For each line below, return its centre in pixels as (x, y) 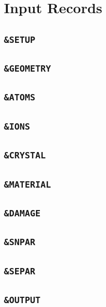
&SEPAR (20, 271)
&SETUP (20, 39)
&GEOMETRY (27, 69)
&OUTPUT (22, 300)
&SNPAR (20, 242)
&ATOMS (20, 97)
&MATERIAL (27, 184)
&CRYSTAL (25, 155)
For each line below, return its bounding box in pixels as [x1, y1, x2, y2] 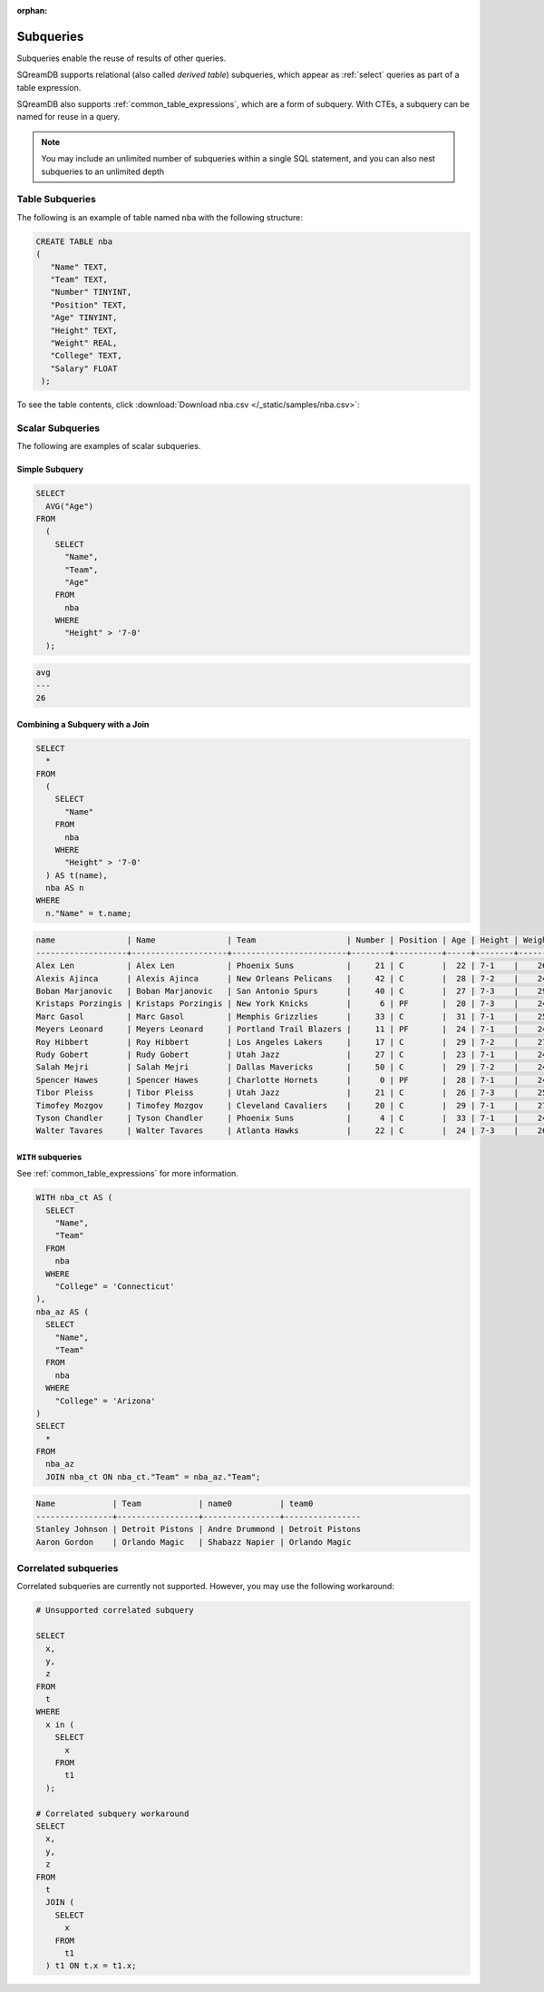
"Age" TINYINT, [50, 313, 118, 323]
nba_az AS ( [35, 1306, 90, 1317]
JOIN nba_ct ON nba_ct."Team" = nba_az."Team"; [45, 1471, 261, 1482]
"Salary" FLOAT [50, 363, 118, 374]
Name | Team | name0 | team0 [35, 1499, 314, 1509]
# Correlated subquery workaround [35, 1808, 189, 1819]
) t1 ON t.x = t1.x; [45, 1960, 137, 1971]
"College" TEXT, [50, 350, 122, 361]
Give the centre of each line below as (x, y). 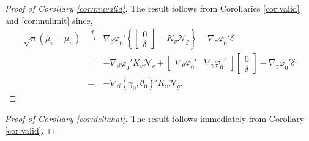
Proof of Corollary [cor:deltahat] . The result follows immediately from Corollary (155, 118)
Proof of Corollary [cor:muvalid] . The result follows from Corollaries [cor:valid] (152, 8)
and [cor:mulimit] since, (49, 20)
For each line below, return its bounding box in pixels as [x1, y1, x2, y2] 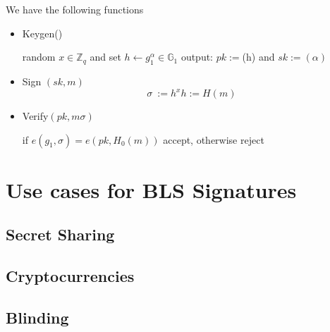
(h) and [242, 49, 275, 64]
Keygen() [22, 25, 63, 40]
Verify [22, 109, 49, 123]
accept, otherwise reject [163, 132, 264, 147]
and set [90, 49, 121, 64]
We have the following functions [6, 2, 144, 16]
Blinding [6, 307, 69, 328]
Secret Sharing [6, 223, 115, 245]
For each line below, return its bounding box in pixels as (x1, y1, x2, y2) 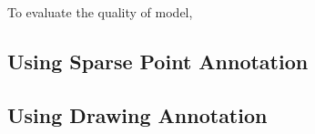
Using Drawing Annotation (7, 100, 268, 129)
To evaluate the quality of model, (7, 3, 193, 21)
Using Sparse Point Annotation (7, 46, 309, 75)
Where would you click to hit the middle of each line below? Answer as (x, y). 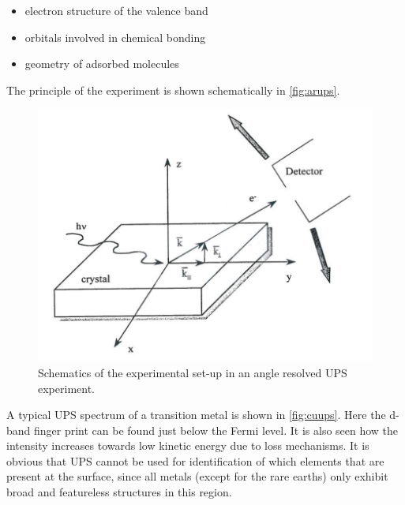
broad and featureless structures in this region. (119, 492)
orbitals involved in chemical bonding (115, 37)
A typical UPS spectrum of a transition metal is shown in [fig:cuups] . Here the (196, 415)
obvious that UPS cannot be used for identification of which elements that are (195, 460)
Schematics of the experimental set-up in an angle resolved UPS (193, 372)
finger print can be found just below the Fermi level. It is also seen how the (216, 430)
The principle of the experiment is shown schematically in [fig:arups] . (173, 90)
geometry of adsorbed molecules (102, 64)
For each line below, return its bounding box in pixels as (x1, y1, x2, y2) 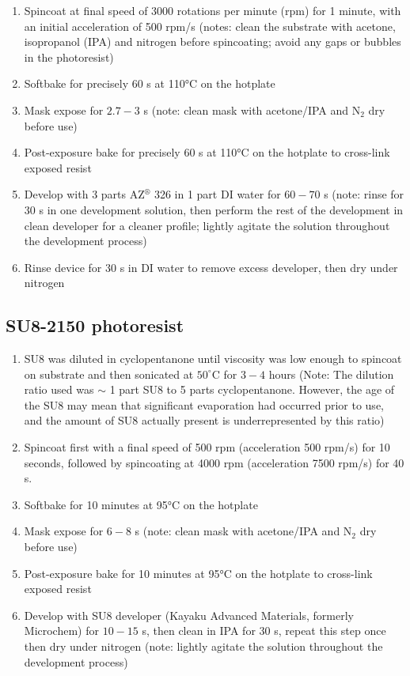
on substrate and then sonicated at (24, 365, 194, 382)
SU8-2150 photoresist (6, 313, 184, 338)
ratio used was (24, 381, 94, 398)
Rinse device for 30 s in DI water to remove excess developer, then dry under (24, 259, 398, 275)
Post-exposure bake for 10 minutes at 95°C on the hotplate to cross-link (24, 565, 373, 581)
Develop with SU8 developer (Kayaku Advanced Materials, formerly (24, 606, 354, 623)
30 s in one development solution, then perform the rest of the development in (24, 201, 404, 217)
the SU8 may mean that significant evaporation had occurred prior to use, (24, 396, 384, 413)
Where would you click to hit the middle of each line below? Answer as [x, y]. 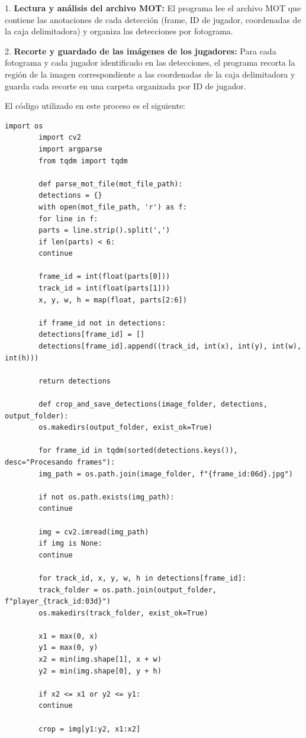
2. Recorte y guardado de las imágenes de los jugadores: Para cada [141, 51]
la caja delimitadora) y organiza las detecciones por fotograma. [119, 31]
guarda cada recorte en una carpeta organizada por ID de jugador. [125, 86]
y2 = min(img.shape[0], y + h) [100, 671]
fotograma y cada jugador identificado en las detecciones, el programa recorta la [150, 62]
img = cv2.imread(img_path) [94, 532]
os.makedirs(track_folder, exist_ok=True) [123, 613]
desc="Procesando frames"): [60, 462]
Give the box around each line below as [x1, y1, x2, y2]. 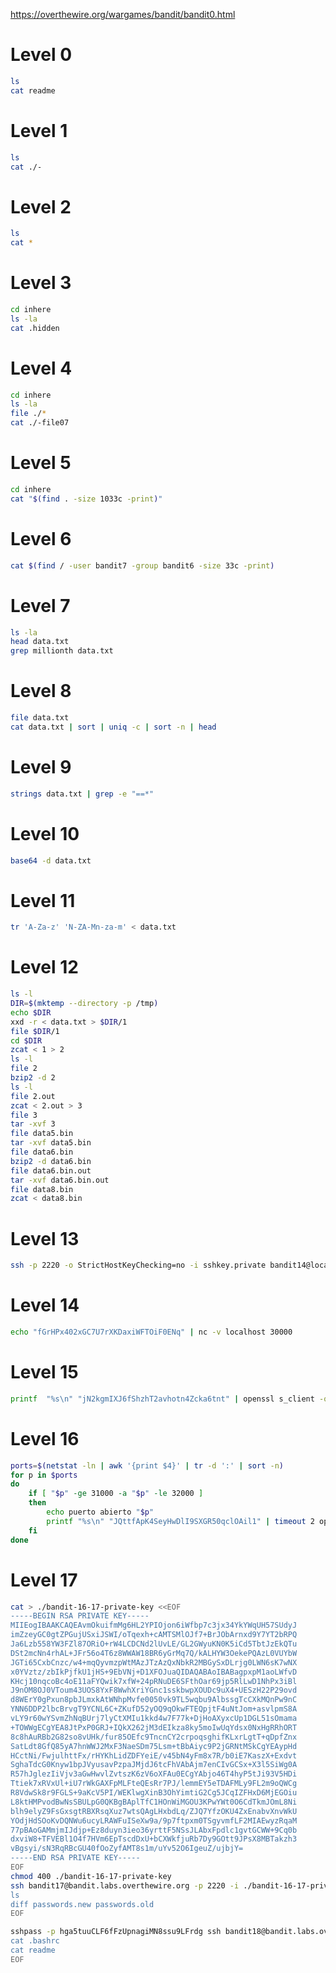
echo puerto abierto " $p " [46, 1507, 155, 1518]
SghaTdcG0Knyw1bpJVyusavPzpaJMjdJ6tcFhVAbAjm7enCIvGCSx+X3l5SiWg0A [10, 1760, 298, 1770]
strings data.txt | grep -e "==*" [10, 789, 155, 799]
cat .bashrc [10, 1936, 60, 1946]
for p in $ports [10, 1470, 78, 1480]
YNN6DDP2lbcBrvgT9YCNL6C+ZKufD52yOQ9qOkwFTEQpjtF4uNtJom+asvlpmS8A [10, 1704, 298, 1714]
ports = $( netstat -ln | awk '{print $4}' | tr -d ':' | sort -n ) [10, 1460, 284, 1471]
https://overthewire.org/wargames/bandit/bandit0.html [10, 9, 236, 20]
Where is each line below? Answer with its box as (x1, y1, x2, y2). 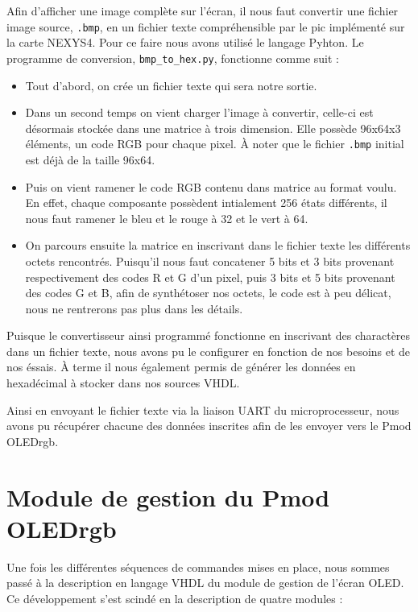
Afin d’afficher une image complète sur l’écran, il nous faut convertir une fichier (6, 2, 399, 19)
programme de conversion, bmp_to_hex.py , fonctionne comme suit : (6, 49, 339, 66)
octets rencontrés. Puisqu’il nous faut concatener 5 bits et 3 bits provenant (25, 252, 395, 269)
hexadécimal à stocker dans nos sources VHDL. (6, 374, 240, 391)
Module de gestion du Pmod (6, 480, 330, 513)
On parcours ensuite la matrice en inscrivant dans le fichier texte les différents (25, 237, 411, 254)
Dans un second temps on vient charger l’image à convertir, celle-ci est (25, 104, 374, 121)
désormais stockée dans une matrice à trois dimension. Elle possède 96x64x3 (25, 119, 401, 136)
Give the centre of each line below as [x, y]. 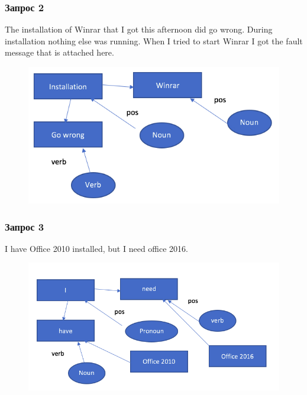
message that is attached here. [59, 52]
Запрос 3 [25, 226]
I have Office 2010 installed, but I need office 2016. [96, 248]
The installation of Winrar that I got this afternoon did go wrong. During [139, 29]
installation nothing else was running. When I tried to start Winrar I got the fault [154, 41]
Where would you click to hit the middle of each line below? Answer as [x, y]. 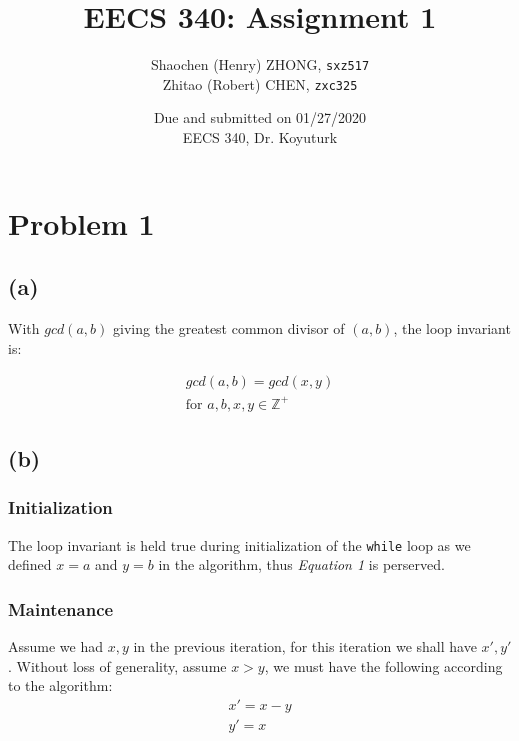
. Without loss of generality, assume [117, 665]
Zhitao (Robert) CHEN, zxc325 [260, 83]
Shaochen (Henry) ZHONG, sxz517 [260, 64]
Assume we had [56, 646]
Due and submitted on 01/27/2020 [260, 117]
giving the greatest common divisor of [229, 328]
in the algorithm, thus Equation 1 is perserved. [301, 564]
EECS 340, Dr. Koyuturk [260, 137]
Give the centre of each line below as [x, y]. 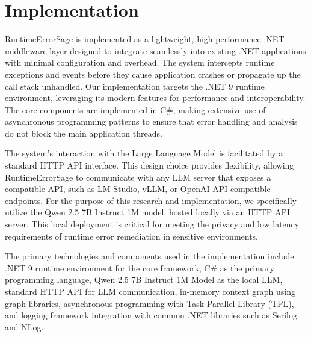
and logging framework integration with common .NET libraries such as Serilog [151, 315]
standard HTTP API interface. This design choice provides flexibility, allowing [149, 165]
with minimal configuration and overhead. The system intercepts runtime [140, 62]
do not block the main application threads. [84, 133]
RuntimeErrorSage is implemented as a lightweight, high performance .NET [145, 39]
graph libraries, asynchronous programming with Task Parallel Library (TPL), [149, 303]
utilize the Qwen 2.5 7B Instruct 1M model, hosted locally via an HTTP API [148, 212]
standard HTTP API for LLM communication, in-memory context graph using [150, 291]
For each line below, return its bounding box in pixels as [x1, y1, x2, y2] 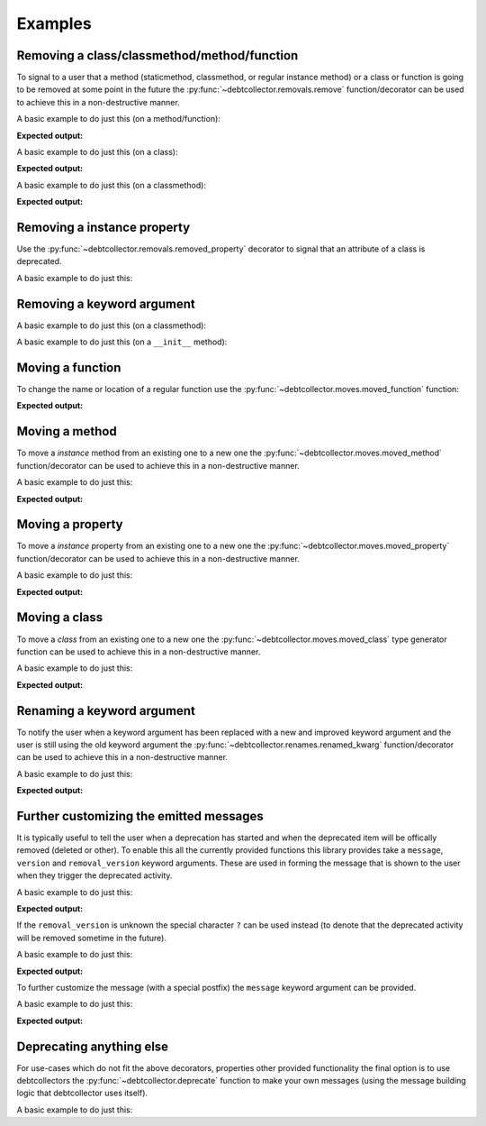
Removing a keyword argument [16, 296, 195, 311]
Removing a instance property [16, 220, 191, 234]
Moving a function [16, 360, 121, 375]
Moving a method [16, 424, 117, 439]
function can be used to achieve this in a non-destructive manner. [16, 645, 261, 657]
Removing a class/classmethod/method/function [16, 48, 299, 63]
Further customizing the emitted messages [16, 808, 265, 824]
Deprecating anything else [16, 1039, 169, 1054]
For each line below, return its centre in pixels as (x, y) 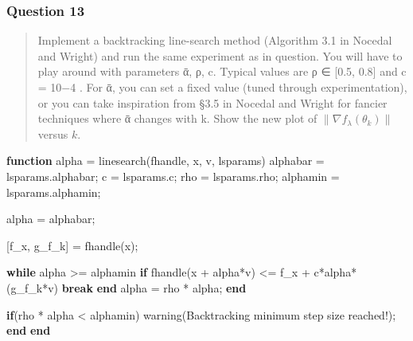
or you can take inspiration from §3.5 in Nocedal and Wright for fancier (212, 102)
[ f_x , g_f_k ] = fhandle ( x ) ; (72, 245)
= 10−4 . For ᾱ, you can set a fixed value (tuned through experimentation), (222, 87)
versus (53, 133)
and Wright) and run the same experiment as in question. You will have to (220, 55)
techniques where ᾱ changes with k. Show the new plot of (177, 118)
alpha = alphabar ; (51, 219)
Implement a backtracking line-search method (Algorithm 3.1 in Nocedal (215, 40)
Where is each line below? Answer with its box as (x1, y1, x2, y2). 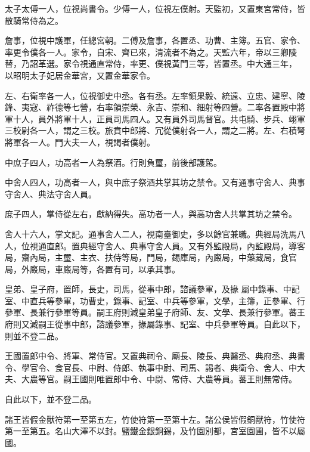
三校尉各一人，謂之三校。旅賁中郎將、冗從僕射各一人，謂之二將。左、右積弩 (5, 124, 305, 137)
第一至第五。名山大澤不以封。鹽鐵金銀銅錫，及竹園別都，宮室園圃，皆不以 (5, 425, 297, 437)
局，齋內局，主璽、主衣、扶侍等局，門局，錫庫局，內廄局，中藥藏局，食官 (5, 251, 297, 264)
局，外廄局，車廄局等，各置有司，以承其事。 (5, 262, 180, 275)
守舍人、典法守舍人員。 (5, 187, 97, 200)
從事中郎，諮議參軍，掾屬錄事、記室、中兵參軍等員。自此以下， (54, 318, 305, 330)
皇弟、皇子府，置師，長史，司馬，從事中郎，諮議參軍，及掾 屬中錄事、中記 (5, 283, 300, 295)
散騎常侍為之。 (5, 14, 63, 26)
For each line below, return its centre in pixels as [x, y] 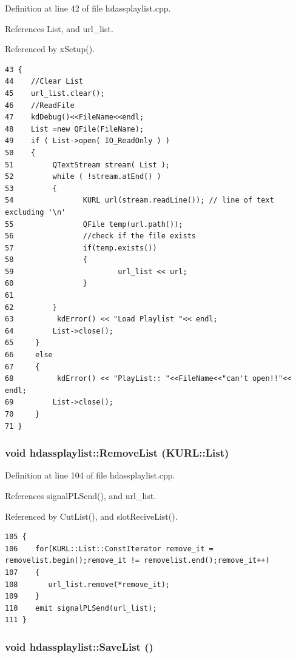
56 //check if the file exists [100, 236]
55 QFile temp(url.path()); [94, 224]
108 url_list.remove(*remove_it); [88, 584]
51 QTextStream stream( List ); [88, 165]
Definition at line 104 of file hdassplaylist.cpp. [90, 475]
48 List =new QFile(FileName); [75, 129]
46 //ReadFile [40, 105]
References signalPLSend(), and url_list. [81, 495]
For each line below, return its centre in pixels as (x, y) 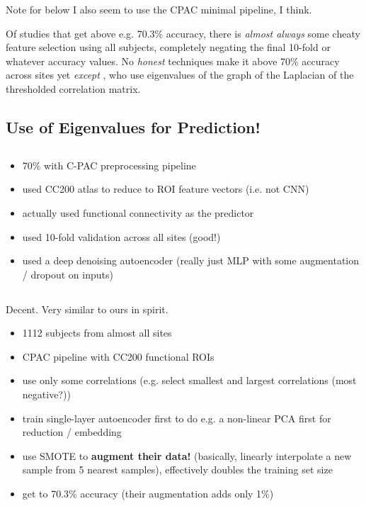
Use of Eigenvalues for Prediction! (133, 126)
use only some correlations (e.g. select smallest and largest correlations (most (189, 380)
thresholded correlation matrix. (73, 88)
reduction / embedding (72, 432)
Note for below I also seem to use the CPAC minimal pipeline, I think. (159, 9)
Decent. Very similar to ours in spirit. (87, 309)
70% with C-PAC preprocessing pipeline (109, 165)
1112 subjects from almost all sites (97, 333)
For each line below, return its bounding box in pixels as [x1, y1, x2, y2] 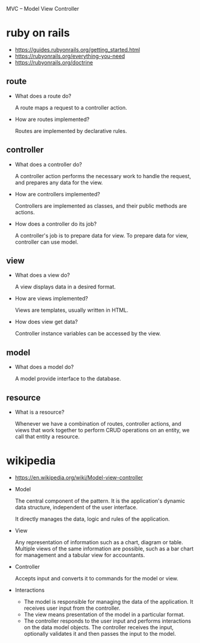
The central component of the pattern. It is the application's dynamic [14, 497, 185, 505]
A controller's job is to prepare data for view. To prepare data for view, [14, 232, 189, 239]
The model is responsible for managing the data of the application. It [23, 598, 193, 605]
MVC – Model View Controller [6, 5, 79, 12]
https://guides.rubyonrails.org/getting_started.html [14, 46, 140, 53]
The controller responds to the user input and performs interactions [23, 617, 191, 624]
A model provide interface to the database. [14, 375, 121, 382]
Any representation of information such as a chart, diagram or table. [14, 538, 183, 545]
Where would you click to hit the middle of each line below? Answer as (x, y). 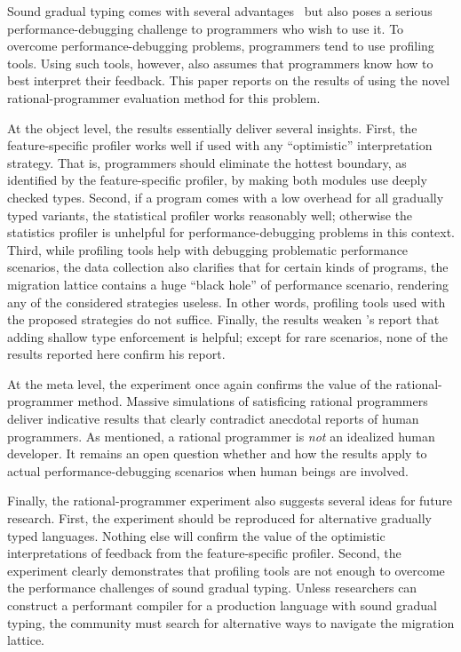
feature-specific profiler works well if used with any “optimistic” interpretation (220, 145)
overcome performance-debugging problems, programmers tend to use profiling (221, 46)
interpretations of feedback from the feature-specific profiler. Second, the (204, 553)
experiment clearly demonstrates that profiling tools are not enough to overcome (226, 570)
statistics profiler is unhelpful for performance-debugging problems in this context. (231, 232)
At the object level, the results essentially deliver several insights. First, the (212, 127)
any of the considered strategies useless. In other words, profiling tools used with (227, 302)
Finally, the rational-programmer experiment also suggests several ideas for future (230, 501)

+ + + + + + +

§ Work order: Nothing but the lines from the top of the data above through the line containing "Secret Sharing [6, 223, 115, 245]" should be output, exactly as written and without the pictures.

§ Answer space:
For each line below, return its centre in pixels as (x, y) 
&SEPAR (20, 271)
&SETUP (20, 39)
&GEOMETRY (27, 69)
&OUTPUT (22, 300)
&SNPAR (20, 242)
&ATOMS (20, 97)
&MATERIAL (27, 184)
&CRYSTAL (25, 155)
For each line below, return its bounding box in pixels as [x1, y1, x2, y2] 
"Age" TINYINT, [50, 313, 118, 323]
nba_az AS ( [35, 1306, 90, 1317]
JOIN nba_ct ON nba_ct."Team" = nba_az."Team"; [45, 1471, 261, 1482]
"Salary" FLOAT [50, 363, 118, 374]
Name | Team | name0 | team0 [35, 1499, 314, 1509]
# Correlated subquery workaround [35, 1808, 189, 1819]
) t1 ON t.x = t1.x; [45, 1960, 137, 1971]
"College" TEXT, [50, 350, 122, 361]
Give the centre of each line below as (x, y). 
Proof of Corollary [cor:deltahat] . The result follows immediately from Corollary (155, 118)
Proof of Corollary [cor:muvalid] . The result follows from Corollaries [cor:valid] (152, 8)
and [cor:mulimit] since, (49, 20)
For each line below, return its bounding box in pixels as [x1, y1, x2, y2] 
(h) and [242, 49, 275, 64]
Keygen() [22, 25, 63, 40]
Verify [22, 109, 49, 123]
accept, otherwise reject [163, 132, 264, 147]
and set [90, 49, 121, 64]
We have the following functions [6, 2, 144, 16]
Blinding [6, 307, 69, 328]
Secret Sharing [6, 223, 115, 245]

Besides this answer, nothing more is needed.